2.10 Membership not Transferable

Membership is not transferable.

2.11 Compliance with Constitution, Bylaws and Policies

Every Member will, at all times:

(a) uphold the Constitution and comply with these Bylaws and the policies of the Association adopted by the Directors from time to time; and

(b) further and not hinder the purposes, aims and objects of the Association.

The Board may sanction Members who are not in compliance with the Constitution, Bylaws and Policies of the Association, or who hinder the purposes, aims and objects of the Association, including suspending their membership and placing them not in good standing.

2.12 Cessation of Membership

A Person will immediately cease to be a Member:

(a) upon the date of delivering his or her resignation in writing to the Secretary/Treasurer of the Association or to the Address of the Association; or

(b) upon his or her expulsion; or

(c) upon his or her death or, in the case of an Organization, dissolution or wind-up; or

(d) upon being a Member not in good standing for reason of debt for 180 days following the end of the fiscal year.

2.13 Expulsion of Member

A Member may be expelled by a Special Resolution if the Member engages in conduct that is detrimental to the purposes, aims and objects of the Association.

Notice of a Special Resolution to expel a Member will be accompanied by a brief statement of the reasons for the proposed expulsion and a copy of the notice will be provided to all Members.

The Member who is the subject of the proposed expulsion will be provided an opportunity to respond to the statement of reasons at or before the time the Special Resolution for expulsion is considered by the Members.

PART 3. – RIGHTS AND RESPONSIBILITIES OF MEMBERS

3.1 Dues

The Board will, by Board Resolution, determine the annual dues payable by Members from time to time.

3.2 Standing of Members

All Members are deemed to be in good standing except a Member that has failed to pay annual dues or any other debt to the Association when the debt is due, or a member who has been sanctioned by the Board per Bylaw 2.11 for non-compliance with the Association’s constitution and bylaws, or for hindering the objects and purposes of the Association. Such Member is not in good standing so long as the debt remains unpaid or the Board sanction remains in place.

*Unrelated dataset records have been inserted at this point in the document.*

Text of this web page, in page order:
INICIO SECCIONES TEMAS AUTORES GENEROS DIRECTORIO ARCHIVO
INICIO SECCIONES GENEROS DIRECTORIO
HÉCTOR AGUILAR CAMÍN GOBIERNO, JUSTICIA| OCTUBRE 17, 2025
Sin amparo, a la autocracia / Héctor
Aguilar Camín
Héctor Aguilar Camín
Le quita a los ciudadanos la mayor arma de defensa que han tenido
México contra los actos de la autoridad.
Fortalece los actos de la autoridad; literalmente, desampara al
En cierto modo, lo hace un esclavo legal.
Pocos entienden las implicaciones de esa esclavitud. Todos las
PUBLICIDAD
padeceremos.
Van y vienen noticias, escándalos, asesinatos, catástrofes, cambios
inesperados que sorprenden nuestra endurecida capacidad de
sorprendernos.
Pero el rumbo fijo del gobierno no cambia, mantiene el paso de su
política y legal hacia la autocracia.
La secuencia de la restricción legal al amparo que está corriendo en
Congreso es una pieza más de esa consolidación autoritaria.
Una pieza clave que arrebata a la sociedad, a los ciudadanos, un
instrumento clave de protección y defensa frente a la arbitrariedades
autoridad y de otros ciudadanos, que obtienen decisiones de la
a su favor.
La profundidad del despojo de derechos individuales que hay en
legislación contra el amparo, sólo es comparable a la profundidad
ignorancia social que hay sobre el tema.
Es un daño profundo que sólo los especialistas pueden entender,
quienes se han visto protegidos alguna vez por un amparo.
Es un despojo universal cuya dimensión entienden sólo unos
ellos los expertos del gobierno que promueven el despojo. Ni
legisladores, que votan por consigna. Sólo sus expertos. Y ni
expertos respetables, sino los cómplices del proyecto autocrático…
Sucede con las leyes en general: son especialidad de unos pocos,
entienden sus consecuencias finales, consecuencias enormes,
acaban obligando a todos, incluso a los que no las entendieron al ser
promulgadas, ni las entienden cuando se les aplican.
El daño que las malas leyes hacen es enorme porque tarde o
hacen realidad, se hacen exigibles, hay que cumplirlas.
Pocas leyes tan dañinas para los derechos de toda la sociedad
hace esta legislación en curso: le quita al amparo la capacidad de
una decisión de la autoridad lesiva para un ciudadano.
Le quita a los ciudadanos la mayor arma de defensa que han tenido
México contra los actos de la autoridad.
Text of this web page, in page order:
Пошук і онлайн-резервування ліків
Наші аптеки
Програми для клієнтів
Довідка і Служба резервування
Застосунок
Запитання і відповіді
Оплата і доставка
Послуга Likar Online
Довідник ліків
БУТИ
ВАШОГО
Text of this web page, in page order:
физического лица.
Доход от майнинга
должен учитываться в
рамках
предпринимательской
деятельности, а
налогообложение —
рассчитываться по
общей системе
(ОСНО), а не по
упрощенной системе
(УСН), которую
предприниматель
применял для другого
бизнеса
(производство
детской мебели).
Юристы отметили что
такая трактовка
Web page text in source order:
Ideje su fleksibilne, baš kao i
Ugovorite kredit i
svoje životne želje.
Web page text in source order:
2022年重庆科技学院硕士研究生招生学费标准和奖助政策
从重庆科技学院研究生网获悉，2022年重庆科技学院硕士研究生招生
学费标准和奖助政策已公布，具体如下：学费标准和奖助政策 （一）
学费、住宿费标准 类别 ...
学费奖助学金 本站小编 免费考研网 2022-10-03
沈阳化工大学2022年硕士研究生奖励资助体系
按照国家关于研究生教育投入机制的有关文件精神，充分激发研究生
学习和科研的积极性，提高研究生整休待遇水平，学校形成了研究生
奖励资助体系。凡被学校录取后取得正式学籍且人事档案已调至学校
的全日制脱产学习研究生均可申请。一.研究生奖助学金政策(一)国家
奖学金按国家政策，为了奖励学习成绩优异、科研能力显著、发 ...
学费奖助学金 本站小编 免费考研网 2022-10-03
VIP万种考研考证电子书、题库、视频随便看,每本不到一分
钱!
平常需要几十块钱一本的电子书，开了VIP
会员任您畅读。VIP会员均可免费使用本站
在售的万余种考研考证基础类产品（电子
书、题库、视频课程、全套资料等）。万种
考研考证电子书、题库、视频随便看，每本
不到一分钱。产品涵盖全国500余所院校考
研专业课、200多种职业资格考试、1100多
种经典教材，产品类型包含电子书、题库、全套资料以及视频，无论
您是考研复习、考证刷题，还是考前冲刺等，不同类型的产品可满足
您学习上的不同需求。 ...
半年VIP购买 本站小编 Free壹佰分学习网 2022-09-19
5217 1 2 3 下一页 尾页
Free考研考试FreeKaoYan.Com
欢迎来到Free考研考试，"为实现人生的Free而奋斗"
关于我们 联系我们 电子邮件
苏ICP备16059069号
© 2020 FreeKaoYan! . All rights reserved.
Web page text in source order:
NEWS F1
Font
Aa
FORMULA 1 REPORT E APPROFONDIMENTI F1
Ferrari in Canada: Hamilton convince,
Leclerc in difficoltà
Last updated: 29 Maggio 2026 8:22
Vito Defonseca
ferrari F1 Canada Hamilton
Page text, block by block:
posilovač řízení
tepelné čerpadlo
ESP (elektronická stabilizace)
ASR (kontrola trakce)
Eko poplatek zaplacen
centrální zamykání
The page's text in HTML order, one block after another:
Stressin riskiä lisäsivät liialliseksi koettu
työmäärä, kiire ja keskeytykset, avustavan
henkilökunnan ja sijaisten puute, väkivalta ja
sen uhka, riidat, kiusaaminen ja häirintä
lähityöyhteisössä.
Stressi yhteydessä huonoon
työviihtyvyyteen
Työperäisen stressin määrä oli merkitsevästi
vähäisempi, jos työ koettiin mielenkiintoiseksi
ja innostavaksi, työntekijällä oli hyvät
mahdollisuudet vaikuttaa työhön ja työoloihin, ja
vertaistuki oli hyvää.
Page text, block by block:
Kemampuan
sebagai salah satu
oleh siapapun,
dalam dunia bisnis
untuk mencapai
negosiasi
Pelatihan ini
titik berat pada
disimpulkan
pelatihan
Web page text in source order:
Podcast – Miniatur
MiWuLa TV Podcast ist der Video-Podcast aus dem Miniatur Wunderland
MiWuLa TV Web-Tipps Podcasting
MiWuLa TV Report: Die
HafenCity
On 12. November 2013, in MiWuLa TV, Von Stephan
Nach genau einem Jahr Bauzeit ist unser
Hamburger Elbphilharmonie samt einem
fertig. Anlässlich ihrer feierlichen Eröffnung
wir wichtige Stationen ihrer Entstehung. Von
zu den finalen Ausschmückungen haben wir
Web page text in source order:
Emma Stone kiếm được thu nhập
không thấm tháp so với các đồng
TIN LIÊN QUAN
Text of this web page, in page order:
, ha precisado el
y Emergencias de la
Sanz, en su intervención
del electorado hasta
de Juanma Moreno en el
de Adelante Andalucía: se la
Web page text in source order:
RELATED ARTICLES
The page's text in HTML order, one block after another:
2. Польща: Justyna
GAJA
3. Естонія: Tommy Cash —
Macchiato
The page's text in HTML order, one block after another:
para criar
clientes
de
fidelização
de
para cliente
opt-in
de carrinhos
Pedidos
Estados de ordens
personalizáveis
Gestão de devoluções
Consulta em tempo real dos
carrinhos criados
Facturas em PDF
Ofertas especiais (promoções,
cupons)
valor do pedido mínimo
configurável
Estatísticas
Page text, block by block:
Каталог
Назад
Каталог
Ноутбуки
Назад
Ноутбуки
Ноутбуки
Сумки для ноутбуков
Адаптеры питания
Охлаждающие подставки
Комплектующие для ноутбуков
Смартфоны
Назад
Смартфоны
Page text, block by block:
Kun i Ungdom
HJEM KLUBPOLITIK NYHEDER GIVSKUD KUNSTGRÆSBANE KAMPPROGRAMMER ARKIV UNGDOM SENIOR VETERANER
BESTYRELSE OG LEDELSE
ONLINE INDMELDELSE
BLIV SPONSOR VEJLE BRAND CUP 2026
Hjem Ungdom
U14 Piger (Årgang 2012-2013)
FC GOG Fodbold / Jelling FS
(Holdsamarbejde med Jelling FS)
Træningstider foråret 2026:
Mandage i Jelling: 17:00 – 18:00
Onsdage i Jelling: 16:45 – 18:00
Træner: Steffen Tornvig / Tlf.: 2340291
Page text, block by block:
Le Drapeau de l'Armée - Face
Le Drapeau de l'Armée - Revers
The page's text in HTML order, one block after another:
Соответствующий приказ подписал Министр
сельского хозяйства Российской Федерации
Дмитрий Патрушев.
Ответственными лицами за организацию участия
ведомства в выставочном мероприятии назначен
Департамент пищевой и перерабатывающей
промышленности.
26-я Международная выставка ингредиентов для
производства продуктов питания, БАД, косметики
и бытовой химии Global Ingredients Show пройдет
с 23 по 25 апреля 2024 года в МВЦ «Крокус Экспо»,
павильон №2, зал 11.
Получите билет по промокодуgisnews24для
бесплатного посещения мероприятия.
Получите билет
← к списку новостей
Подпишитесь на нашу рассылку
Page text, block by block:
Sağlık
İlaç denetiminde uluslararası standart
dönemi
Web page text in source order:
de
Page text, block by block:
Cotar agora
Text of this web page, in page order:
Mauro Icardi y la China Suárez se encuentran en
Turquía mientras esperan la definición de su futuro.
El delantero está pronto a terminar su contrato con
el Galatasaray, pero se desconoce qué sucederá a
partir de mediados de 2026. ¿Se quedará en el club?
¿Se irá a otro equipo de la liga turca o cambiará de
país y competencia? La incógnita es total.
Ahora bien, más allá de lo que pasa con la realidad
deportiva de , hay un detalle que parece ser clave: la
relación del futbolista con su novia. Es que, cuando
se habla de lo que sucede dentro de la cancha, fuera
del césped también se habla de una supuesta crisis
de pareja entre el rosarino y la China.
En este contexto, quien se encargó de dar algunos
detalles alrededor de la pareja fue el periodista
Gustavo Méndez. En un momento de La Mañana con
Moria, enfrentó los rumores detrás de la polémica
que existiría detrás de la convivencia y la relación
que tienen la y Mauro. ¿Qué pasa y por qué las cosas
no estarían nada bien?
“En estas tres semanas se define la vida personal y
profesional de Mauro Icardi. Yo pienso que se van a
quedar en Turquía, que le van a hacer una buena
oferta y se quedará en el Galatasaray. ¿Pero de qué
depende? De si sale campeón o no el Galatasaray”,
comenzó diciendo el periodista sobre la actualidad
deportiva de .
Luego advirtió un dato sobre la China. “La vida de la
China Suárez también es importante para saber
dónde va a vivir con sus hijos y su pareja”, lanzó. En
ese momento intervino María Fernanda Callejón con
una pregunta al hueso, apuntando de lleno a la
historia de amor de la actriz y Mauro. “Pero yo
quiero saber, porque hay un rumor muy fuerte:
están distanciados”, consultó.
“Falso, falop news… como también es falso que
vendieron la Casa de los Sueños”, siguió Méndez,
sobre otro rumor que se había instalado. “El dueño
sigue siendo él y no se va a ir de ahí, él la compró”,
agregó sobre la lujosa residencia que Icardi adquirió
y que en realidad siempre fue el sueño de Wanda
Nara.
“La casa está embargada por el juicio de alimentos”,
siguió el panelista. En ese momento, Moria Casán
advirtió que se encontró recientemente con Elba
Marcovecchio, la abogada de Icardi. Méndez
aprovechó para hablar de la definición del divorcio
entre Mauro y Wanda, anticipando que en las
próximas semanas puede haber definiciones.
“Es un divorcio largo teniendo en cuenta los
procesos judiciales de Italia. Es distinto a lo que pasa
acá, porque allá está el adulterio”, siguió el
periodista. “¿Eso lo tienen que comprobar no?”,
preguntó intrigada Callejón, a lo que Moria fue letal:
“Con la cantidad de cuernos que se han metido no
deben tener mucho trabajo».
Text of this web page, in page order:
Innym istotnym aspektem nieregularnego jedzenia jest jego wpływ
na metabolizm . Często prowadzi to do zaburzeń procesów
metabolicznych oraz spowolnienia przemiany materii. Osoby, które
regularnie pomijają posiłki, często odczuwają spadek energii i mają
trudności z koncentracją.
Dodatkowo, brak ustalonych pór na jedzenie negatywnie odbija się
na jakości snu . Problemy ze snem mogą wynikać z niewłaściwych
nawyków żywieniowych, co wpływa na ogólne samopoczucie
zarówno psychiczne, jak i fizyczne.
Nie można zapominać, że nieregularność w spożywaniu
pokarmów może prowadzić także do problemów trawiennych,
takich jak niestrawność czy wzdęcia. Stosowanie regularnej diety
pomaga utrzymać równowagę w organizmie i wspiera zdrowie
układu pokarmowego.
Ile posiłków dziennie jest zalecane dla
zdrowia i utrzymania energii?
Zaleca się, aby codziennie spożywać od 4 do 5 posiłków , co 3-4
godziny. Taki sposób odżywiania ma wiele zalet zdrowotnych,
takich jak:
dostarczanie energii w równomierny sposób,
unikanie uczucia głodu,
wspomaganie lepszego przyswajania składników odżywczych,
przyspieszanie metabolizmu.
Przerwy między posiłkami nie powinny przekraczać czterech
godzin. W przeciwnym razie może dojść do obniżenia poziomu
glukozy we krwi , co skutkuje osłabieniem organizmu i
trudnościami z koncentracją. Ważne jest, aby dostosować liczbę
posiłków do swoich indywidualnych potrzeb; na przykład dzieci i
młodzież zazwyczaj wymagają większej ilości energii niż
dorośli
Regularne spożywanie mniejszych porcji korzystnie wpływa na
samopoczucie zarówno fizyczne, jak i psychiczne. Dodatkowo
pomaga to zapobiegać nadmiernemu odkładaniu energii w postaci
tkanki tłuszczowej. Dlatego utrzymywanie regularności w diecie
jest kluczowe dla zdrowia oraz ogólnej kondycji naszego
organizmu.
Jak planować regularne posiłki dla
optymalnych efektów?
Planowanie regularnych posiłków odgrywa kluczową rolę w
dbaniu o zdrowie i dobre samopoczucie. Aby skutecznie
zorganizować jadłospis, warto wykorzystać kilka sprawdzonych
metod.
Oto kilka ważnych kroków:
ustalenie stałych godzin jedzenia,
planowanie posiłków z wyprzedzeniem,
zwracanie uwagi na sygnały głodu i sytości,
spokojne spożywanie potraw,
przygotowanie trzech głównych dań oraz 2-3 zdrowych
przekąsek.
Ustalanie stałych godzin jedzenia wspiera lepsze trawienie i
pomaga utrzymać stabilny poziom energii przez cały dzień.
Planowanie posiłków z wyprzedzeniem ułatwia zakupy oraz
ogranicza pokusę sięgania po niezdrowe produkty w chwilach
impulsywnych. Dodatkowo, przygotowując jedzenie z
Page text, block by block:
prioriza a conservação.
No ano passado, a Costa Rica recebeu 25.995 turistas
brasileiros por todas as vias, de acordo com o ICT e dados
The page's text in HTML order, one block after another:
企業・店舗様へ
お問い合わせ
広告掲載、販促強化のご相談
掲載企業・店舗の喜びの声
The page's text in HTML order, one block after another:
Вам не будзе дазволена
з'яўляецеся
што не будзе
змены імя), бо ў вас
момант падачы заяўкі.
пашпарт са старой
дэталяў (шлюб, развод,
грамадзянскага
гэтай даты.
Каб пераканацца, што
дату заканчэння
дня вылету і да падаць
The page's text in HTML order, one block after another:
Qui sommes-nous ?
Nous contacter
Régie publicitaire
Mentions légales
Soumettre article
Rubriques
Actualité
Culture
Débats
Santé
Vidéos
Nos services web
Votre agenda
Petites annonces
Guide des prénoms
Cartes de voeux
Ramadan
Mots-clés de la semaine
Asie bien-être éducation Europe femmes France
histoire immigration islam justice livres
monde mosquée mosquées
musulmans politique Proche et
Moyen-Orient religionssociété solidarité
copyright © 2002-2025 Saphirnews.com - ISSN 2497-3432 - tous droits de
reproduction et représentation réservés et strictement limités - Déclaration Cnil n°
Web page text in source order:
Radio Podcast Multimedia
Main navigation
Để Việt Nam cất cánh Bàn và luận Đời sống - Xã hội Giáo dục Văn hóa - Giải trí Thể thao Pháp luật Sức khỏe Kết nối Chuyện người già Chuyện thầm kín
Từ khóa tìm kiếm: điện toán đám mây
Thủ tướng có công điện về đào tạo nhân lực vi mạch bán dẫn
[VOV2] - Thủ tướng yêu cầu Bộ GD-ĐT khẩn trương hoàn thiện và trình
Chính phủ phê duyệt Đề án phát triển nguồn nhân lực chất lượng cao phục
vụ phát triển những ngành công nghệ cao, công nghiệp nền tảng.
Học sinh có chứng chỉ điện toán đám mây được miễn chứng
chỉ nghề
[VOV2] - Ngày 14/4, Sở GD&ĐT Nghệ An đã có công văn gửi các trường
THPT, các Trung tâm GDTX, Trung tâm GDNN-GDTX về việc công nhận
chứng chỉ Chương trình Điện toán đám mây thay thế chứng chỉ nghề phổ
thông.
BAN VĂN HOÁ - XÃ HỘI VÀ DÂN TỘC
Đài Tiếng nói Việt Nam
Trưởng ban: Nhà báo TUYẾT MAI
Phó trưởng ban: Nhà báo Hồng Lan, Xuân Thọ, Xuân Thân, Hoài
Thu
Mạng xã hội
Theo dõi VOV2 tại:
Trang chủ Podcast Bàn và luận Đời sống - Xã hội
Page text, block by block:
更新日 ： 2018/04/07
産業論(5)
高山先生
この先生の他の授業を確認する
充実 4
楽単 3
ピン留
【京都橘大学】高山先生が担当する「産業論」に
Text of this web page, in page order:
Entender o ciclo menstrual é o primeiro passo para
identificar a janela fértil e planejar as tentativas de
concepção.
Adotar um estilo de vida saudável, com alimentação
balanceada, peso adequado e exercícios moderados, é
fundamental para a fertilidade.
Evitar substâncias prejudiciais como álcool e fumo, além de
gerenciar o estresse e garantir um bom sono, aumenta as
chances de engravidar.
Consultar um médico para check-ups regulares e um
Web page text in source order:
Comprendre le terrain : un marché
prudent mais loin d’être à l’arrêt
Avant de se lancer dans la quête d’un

Any Member not in good standing because of debt must pay that debt 30 days prior to a General Meeting of the Association for a Member to be in good standing at that General Meeting. Members who are not in good standing because of debt or Board sanctions may not vote at a General Meeting until they return to good standing.

3.3 Voting by Full Members

A Full Member is entitled to two (2) votes at General Meetings, to be exercised by two (2) Delegates appointed by that Full Member in accordance with Bylaw 3.4.

Each Delegate will exercise one (1) vote on behalf of the Full Member that appointed him or her at General Meetings.

3.4 Appointment of Delegates

A Full Member can appoint a maximum of two (2) Delegates to represent the Full Member at General Meetings.

Delegates will be appointed in a written notice signed by a person authorized by the Full Member and delivered to the Address of the Association. The notice must include a description of the relationship between the Full Member and the Delegate.

3.5 Eligibility of Delegates

In the case of a Full Member that is a Non-Profit Society, at least one (1) of the voting delegates:

(a) must be a Member in good standing of that Full Member who is not in receipt of remuneration from that Full Member; and the other delegate

(b) may be the Executive Director of that Full Member. No other paid staff of that Full Member can be a Voting Delegate.

In the case of a Full Member that is a Private Provider, at least one (1) of the voting delegates:

(a) must be a Family Member of a person that receives services from that Full Member; or a person who receives services from that Full Member; and the other delegate

(b) may be the Owner/Chief Executive Officer of that Full Member. No other paid staff of that Full Member can be a Voting Delegate.

The President of the Association may not be appointed as a Voting Delegate of any Full Member.

3.6 Probationary Period

A Full Member is not entitled to exercise its votes during the first 30 days following acceptance as a Full Member by the Board of the Association.

3.7 Governing Members

A Governing Member is entitled to one (1) vote on all matters on which Members are entitled to vote. A Governing Member who is also appointed as a Delegate by a Full Member at a General Meeting may vote as a Delegate, or as a Governing Member, but not both.

3.8 Non-Voting Members

Individual Members, Family Members, Affiliate Members and Honourary Life Members do not have a vote at General Meetings of the Association.

PART 4. MEETINGS OF MEMBERS

4.1 Time and Place of General Meetings

The General Meetings of the Association will be held at such time and place, in accordance with the Society Act, as the Board decides.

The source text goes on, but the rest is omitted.